Following the collapse of the Soviet Union in 1989, the rail network was split among the new countries that were formed, of which Russia was by far the largest. Currently employing around 950,000 staff, the network is in a poor state of repair with the government unwilling to pay for its modernization.

Passenger rail travel has been around for over 150 years, and many of the lines built over a century ago are still in use. The relatively low running cost of rail travel in a country with low wages has protected the network from becoming obsolete. This is particularly true of India, with its vast population of 1,200 million, most of whom are relatively poor and who therefore do not own cars. It currently has 71,000 miles of railway lines in use of which 40,000 were constructed before 1930 when the British ruled India.
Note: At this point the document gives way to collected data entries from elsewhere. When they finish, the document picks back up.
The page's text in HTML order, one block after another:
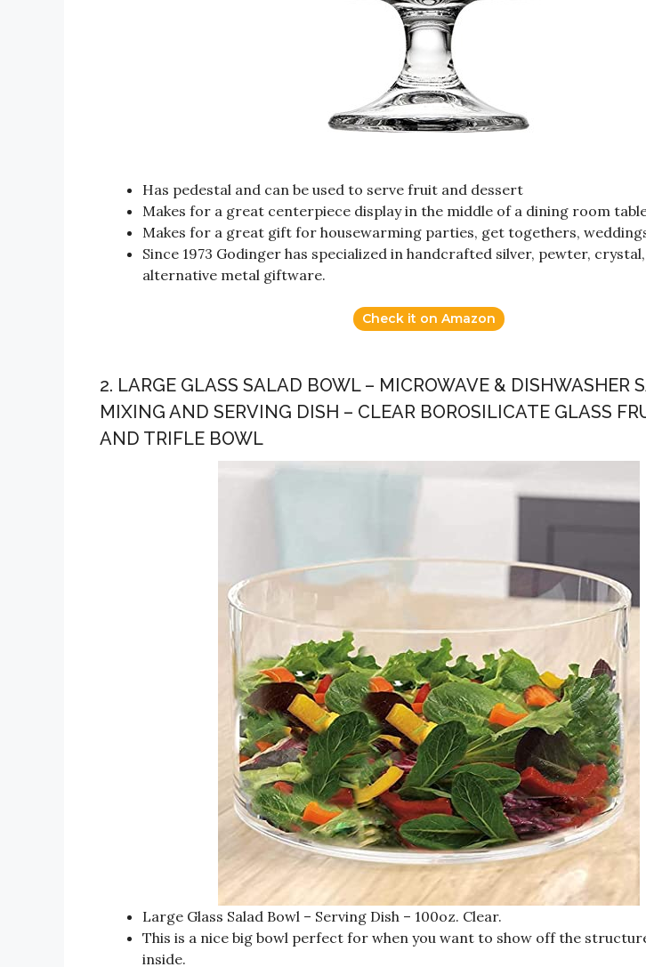
Has pedestal and can be used to serve fruit and dessert
Makes for a great centerpiece display in the middle of a dining room
Makes for a great gift for housewarming parties, get togethers,
Since 1973 Godinger has specialized in handcrafted silver, pewter,
alternative metal giftware.
Check it on Amazon
2. LARGE GLASS SALAD BOWL – MICROWAVE & DISHWASHER
MIXING AND SERVING DISH – CLEAR BOROSILICATE GLASS
AND TRIFLE BOWL
Large Glass Salad Bowl – Serving Dish – 100oz. Clear.
This is a nice big bowl perfect for when you want to show off the
inside.
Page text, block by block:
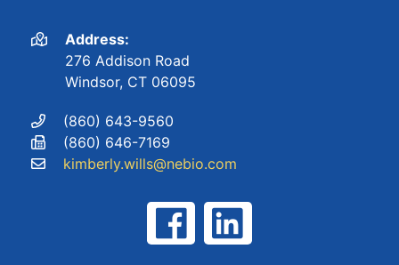
Address:
276 Addison Road
Windsor, CT 06095
(860) 643-9560
(860) 646-7169
kimberly.wills@nebio.com
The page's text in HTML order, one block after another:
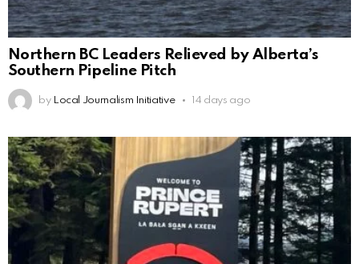
Northern BC Leaders Relieved by Alberta’s
Southern Pipeline Pitch
by Local Journalism Initiative 14 days ago
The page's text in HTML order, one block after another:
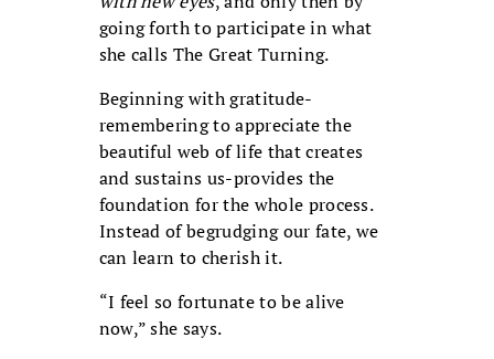
going forth to participate in what
she calls The Great Turning.
Beginning with gratitude-
remembering to appreciate the
beautiful web of life that creates
and sustains us-provides the
foundation for the whole process.
Instead of begrudging our fate, we
can learn to cherish it.
“I feel so fortunate to be alive
now,” she says.
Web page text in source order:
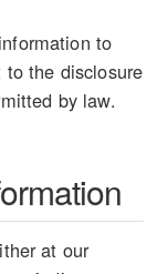
to
the disclosure
by law.
at our
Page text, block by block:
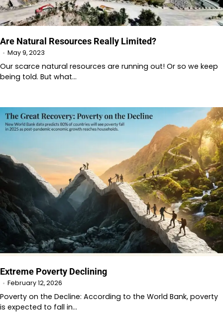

With over 1.4 million employees, the state-owned Indian Railways earned $19 billion in 2011-12 – roughly 70% from freight and 30% from passengers. Over the course of a year it carries 7.5 billion passengers – more than one journey for every human being on the planet. Passenger fares are kept deliberately low, and currently this section of the enterprise is being run at a loss. The network is being slowly electrified, with 34% coverage achieved as of March 2012.

Whereas rail travel in America, Russia and India relies essentially on a network completed some decades ago, the Chinese network is in a phase of explosive growth. With 50,000 miles of track at the end of 2007, this is expected to grow to 68,000 miles by the end of 2012. Rail is the dominant form of long-distance travel within China, and the existing network is the most densely-used in the world. Each mile of track carries more freight and more passengers than any other network. In 2011, the system carried 600 billion passenger-miles and 1,800 billion tonne-miles of freight.